“Dei tanti impegni profusi, a parole, dall’Amministrazione del sindaco Seri, lo sport è un altro aspetto lasciato alla porta.
Lo stadio una storia infinita, ma anche il Palasport è rimasta una promessa irrealizzata, mentre invece riteniamo che la terza città delle Marche ne abbia bisogno.
Certamente una grande necessità più volte rivendicata anche da società sportive di un certo livello.
Il Palas sarebbe una struttura importante per una città che potrebbe aprirsi a eventi sportivi, convegni, spettacoli, concerti, fiere che muoverebbero un indotto economico importante anche per le attività alberghiere, di ristorazione con una ripercussione positiva anche per il commercio della nostra città.

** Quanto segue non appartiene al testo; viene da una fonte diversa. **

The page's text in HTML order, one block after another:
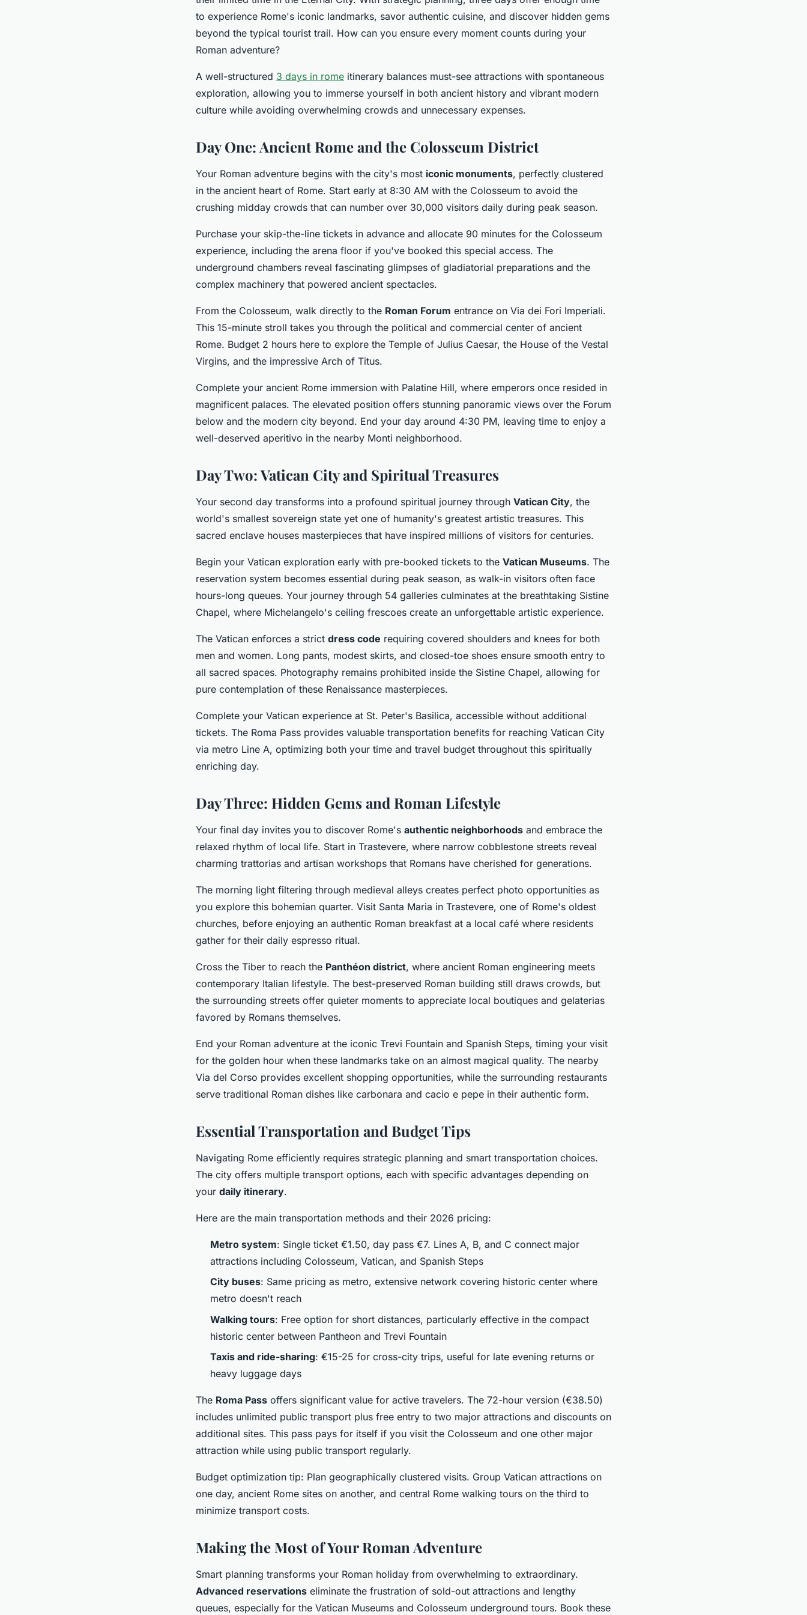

Abbiamo testimonianze positive in diverse città che hanno strutture del genere ricercatissime per qualsiasi tipo di evento. Credo sia un investimento di cui tenere conto anche per evitare che lo sport di un certo livello debba essere costretto a migrare, come già succede in alcuni casi, altrove.
Ricordo l’annuncio dell’Amministrazione del Sindaco Seri nell’ottobre del 2020 della realizzazione del Palas nel terreno di Chiaruccia, un luogo pieno di progetti irrealizzati anche attinenti allo sport. Insomma tante parole al vento e lo sport a Fano è considerato, da questa amministrazione, come l’ultima delle cose da pensare.
Abbiamo appreso dalla stampa che questo Palas potrebbe diventare realtà forse sotto l’albero di Natale o dentro l’uovo di Pasqua. Noi crediamo nei sogni e a volte possono realizzarsi soprattutto quando a promettere NON è l’amministrazione comunale del sindaco Seri”, scrive Achille Cacace (UDC con delega allo sport Fano).